Principles the generator encodes

  1. The LLM never sees market prices in the research step. The blueprint enforces a "price-blind research" boundary between the data layer and the LLM layer. LLMs that see prices retroactively rationalize positions.
  2. Decisions are append-only. Every sizing decision, every trade, every thesis change is logged to memory/decisions.jsonl. Post-mortems are only possible with a complete audit trail.
  3. Idempotent execution. The broker layer must accept a client-supplied idempotency key or deduplicate on order-id. Without this, retries cause duplicate fills.
  4. Schedule is first-class. launchd/cron controls timing, not the script. This prevents "hot loops" that burn LLM tokens and API quota.
  5. Heartbeat + watchdog. A heartbeat file written at every cycle lets an independent watchdog kill the pipeline if it hangs. Without it, silent failures cost real money.
  6. Circuit breaker. A circuit.json state file with {paused: true} lets any layer halt the whole pipeline gracefully. Legal review triggers, drawdown breaches, or manual pauses all flow through one mechanism.

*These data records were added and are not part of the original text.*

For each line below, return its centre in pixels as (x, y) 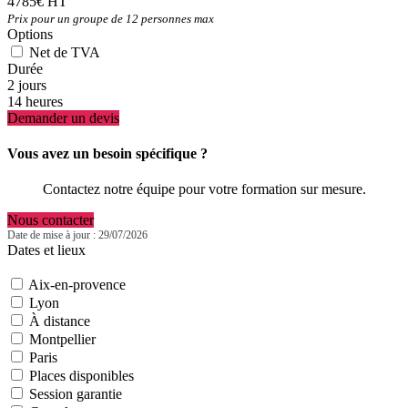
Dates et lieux (46, 250)
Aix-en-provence (77, 285)
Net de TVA (65, 52)
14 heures (35, 101)
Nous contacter (51, 220)
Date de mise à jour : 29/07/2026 (77, 235)
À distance (60, 321)
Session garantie (76, 394)
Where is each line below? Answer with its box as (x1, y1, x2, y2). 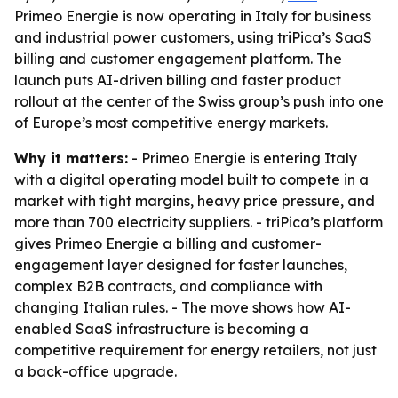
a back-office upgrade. (14, 362, 177, 380)
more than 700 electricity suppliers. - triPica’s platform (14, 213, 383, 231)
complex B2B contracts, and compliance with (14, 277, 322, 295)
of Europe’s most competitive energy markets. (14, 114, 328, 131)
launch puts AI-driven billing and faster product (14, 71, 341, 89)
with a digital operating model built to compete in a (14, 171, 369, 188)
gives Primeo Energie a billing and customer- (14, 235, 322, 252)
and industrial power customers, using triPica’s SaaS (14, 28, 372, 46)
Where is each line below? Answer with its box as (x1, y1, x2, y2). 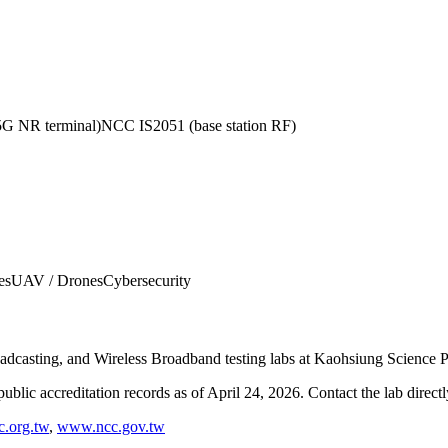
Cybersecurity (103, 272, 191, 290)
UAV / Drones (11, 272, 103, 290)
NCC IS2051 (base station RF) (101, 117, 296, 135)
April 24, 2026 (207, 383, 300, 401)
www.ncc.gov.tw (57, 417, 165, 435)
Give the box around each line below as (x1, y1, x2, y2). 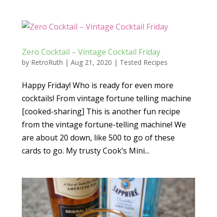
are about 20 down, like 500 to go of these (21, 132, 175, 143)
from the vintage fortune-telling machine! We (21, 119, 186, 130)
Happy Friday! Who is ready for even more (21, 80, 173, 91)
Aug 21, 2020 (70, 58, 112, 67)
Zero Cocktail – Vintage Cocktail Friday (21, 46, 160, 57)
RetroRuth (31, 58, 63, 67)
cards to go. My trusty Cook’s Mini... (21, 145, 149, 156)
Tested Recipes (119, 58, 168, 67)
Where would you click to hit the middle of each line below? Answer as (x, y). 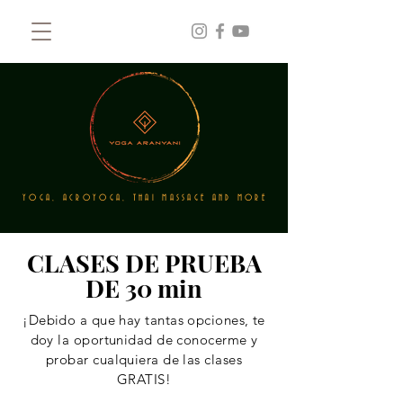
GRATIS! (144, 379)
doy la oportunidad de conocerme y (144, 340)
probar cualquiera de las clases (144, 359)
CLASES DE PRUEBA (144, 263)
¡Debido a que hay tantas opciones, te (144, 320)
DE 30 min (144, 288)
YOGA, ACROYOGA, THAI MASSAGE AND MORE (145, 198)
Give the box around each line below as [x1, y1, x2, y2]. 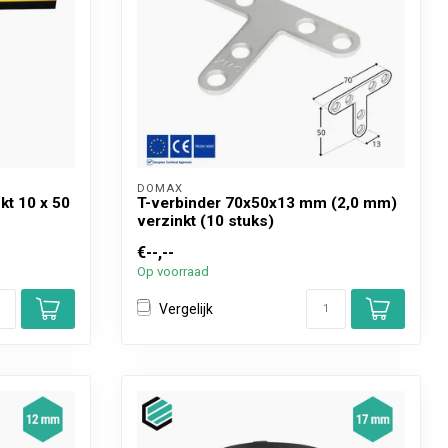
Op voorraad [137, 264, 209, 279]
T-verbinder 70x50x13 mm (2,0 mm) [137, 194, 397, 212]
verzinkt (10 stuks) [137, 212, 274, 230]
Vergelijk [159, 300, 213, 317]
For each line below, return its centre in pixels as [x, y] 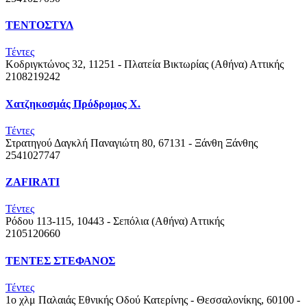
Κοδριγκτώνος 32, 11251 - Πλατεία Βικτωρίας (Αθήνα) [126, 64]
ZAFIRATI [33, 182]
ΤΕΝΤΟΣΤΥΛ [39, 25]
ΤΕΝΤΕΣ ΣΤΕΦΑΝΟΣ [60, 260]
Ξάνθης [242, 143]
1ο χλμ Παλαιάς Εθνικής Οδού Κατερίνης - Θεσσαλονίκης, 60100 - [153, 300]
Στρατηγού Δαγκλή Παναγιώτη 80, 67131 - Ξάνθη [114, 143]
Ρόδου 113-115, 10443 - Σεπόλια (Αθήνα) [97, 221]
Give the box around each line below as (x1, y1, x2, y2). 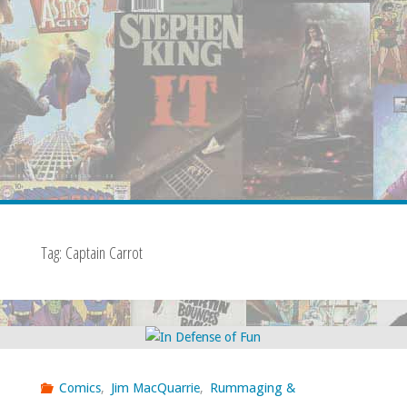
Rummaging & (209, 381, 295, 396)
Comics (59, 381, 101, 396)
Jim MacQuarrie (110, 381, 200, 396)
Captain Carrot (65, 241, 143, 263)
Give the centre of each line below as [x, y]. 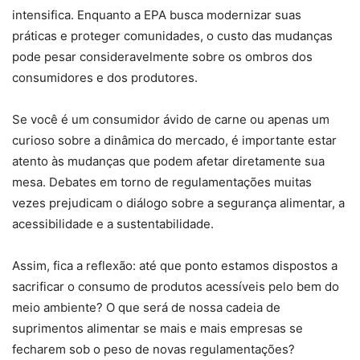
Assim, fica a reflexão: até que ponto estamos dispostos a [175, 265]
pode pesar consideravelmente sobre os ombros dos [162, 56]
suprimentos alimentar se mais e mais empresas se [157, 328]
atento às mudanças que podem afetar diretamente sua [168, 161]
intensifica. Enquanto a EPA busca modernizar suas [157, 14]
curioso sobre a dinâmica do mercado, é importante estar [174, 140]
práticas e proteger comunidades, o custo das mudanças [172, 35]
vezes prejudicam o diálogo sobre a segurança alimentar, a [178, 202]

Why these specific categories

  • Data source: must be picked independently of broker because most retail setups read from one and trade on another (e.g. Databento data + IBKR execution).
  • Broker: determines execution latency, commission, and asset-class coverage — not substitutable with data-only providers.
  • LLM layer: chosen separately from risk because LLMs produce probabilities, not positions; risk engine converts probability → sizing.
  • Storage: separated from logging because storage holds state, logging holds events. Conflating them creates a bottleneck at log write.
  • Risk engine: the only component that can refuse an order. Must live between LLM and broker.
  • Logging + observability: informs humans; must not be in the trade path.
  • Scheduler: the heartbeat of the whole system. Owns cadence.

Known limitations

  1. Opinionated shortlist. Only a few options per category — reflects what retail operators actually use in 2026. Not an endorsement; not exhaustive.
  2. No microstructure-aware execution. The blueprint assumes simple market-order execution. Strategies that need participation rates, VWAP, or aggressive routing need a dedicated execution layer beyond the generic "broker" block.
  3. Python-first. The starter scaffold assumes Python; Rust/TypeScript equivalents are trivially derivable but not generated.
  4. No tests for LLM-specific failure modes. Test list covers generic risk failures, not prompt injection, prompt drift, or context poisoning. The Prompt Regression Tester and Hallucination Detector are the companion tools for those.

Changelog

  • 2026-04-20 — Initial release with 7 component categories, 4 options per category.
Planning estimates only — not financial, tax, or investment advice.